> Directions
The response should contain only those lines of the entries below that include the string "Mariah".

(Data records)
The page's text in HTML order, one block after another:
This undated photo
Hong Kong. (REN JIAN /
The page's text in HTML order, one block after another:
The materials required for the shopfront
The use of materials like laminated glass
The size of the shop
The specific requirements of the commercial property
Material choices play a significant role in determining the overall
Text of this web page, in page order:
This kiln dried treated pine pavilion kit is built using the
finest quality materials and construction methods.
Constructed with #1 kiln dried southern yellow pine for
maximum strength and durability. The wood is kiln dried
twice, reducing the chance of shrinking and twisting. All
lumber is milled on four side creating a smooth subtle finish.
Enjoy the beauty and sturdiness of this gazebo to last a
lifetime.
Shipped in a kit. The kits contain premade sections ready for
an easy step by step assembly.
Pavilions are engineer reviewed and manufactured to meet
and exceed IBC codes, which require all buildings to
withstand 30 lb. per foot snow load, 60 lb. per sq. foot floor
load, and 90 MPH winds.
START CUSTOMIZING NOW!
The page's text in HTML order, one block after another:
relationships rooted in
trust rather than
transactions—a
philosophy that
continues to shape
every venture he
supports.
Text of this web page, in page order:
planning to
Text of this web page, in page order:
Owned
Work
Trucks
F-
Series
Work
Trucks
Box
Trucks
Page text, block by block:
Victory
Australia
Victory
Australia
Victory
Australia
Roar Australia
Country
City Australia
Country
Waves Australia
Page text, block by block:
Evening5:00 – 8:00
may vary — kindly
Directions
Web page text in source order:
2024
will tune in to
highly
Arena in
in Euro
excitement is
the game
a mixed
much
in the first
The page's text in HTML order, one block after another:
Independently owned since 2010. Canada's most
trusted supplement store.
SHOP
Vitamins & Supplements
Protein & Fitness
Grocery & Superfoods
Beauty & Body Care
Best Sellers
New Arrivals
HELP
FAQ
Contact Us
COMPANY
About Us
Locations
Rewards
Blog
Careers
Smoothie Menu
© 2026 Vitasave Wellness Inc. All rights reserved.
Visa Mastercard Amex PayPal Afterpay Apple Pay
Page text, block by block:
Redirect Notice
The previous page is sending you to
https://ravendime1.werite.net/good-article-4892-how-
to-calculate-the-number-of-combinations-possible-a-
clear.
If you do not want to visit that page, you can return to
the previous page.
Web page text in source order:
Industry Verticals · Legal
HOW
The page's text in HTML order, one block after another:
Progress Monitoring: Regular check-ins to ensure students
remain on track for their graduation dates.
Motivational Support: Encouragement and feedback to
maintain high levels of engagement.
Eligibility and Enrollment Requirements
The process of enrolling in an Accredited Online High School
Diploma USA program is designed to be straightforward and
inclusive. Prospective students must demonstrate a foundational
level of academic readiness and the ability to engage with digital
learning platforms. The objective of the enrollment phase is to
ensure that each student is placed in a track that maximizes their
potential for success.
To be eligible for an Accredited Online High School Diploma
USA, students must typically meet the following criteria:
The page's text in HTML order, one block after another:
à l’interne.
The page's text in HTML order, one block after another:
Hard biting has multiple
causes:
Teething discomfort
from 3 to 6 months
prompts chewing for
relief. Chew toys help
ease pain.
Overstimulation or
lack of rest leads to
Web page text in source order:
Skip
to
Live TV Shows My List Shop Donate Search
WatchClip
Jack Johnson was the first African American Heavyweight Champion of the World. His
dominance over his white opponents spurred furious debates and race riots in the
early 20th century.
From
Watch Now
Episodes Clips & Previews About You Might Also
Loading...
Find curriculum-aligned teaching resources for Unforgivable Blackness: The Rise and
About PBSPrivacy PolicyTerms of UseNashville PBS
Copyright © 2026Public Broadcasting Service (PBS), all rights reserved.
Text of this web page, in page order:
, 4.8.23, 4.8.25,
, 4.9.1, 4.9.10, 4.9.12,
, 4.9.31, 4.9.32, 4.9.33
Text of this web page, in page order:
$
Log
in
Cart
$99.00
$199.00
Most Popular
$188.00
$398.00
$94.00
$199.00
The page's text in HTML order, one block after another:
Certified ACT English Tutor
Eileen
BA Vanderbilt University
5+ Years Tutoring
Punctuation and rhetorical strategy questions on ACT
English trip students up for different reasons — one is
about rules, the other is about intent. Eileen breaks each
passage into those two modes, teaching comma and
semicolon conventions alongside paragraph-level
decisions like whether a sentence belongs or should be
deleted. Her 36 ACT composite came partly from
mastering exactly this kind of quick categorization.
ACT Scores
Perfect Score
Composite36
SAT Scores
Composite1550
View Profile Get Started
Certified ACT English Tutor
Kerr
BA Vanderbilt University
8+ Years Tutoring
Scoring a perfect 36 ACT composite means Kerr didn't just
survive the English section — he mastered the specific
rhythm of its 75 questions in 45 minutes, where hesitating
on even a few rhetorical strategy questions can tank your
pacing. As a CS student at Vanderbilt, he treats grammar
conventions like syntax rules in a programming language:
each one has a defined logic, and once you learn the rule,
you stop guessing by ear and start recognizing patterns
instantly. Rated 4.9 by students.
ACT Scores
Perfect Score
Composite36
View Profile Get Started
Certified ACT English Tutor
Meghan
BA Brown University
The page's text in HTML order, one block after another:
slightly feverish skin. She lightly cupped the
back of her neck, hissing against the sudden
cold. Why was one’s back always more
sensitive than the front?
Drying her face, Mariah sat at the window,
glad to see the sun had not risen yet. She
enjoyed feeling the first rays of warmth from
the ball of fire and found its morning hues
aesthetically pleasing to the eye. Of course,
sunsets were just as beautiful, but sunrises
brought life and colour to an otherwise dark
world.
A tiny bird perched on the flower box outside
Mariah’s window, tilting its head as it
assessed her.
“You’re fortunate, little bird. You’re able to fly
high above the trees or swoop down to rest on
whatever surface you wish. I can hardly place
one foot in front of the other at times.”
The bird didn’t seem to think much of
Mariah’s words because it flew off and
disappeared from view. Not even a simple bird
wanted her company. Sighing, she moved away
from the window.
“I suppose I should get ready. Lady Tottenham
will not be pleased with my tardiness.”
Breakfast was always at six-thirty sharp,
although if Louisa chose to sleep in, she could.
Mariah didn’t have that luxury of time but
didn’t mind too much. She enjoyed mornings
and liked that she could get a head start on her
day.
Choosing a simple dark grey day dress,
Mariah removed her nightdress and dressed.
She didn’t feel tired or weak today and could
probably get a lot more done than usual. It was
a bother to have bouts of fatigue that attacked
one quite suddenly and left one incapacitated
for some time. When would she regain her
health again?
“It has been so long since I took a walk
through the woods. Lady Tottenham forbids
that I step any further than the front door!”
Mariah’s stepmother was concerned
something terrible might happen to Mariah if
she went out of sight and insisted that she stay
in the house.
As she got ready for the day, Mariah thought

> Answer space
Drying her face, Mariah sat at the window,
Mariah’s window, tilting its head as it
Mariah’s words because it flew off and
Mariah didn’t have that luxury of time but
Mariah removed her nightdress and dressed.
Mariah’s stepmother was concerned
something terrible might happen to Mariah if
As she got ready for the day, Mariah thought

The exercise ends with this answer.